Most folks wouldn't associate this idea with boxing, but it's there isn't it?


----------



## Nagel (Apr 23, 2009)

You won't find it in any curriculum in boxing, but that doesn't stop boxers from discovering it for themselves  *. *Necessity is the mother of all invention! But sometimes learning these things comes down to who's in the gym on a given day that's generous enough to share of some their wisdom with you.

By the way, I remember reading about Archie Moore's daughter, J'Marie Moore, talking about it in an interview about her dad a few years back, but lately either I couldn't find the whole the piece, or my memory is playing tricks on me.

Here's what I could find: 

"Dad knew that he wouldn't physically be around in my corner, so he showed me some of the greatest moves that I have ever seen in boxing. Then he taught me how to execute them, how to pull and push power. He wanted to make sure that I knew the tactics that usually takes many years and fights to learn."

There is no limit on things that we can discover if we're willing to try something new, sometimes it just feels right.


----------



## Thems Fighting Words (Apr 24, 2009)

Nagel said:


> You won't find it in any curriculum in boxing, but that doesn't stop boxers from discovering it for themselves  *. *Necessity is the mother of all invention! But sometimes learning these things comes down to who's in the gym on a given day that's generous enough to share of some their wisdom with you.



Boxers learning something they're not taught in very day boxing curriculum. Nah, that'd never happen. That's why it's been proven that boxers can't fight on the Street. :wink1:


----------



## seasoned (Apr 24, 2009)

Thems Fighting Words said:


> Boxers learning something they're not taught in very day boxing curriculum. Nah, that'd never happen.
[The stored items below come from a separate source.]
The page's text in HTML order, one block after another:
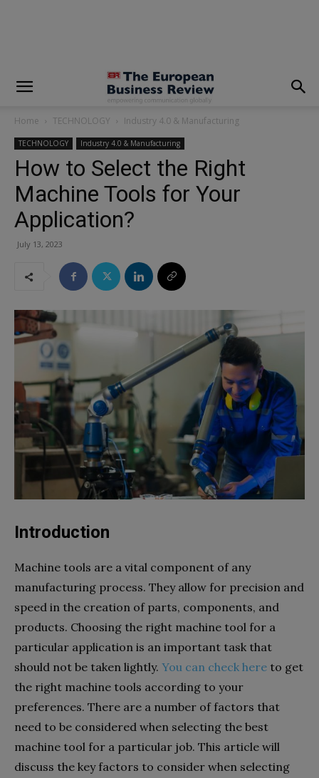
Home TECHNOLOGY Industry 4.0 & Manufacturing
TECHNOLOGY Industry 4.0 & Manufacturing
How to Select the Right
Machine Tools for Your
Application?
July 13, 2023
Introduction
Machine tools are a vital component of any
manufacturing process. They allow for precision and
speed in the creation of parts, components, and
products. Choosing the right machine tool for a
particular application is an important task that
should not be taken lightly. You can check here to get
the right machine tools according to your
preferences. There are a number of factors that
need to be considered when selecting the best
machine tool for a particular job. This article will
discuss the key factors to consider when selecting
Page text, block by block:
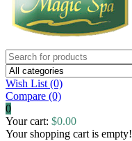
Wish List (0)
Compare (0)
0
Your cart: $0.00
Your shopping cart is empty!
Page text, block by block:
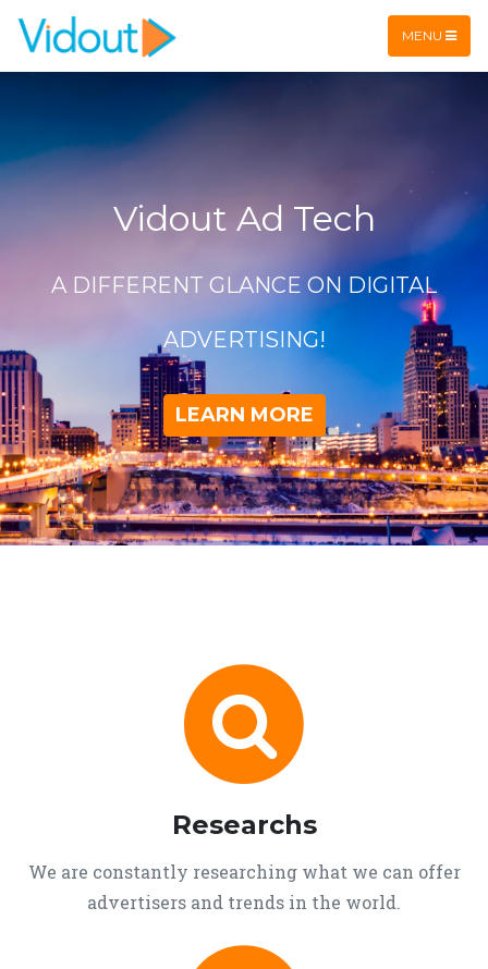
MENU
Flex item Flex item
Vidout Ad Tech
A DIFFERENT GLANCE ON DIGITAL
ADVERTISING!
LEARN MORE
Researchs
We are constantly researching what we can offer
advertisers and trends in the world.

That's why it's been proven that boxers can't fight on the Street. :wink1:


Now, Thems Fighting Words, I think. Seriously, I think this is what makes a good boxer or a great boxer. The little subtleties that one picks up as time goes by.


----------



## Thems Fighting Words (Apr 25, 2009)

seasoned said:


> Now, Thems Fighting Words, I think. Seriously, I think this is what makes a good boxer or a great boxer. The little subtleties that one picks up as time goes by.



Yeah, I agree. I'm just poking fun at all the "anti-boxing" MA guys around. And there are a few out there. :hb:


----------



## MuayThai (Jul 2, 2009)

Thems Fighting Words said:


> Yeah, I agree. I'm just poking fun at all the "anti-boxing" MA guys around. And there are a few out there. :hb:


 lol, most MA guys get their asses kicked my a boxer or MT guy, quite pathetic lol


----------



## Lee Mainprize (Aug 11, 2011)

yep alot of ma guys are in denial when it comes to sparring and boxers.

Most guys crumple when the fighters closes the distance and start firing off combo hooks and uppercuts.


----------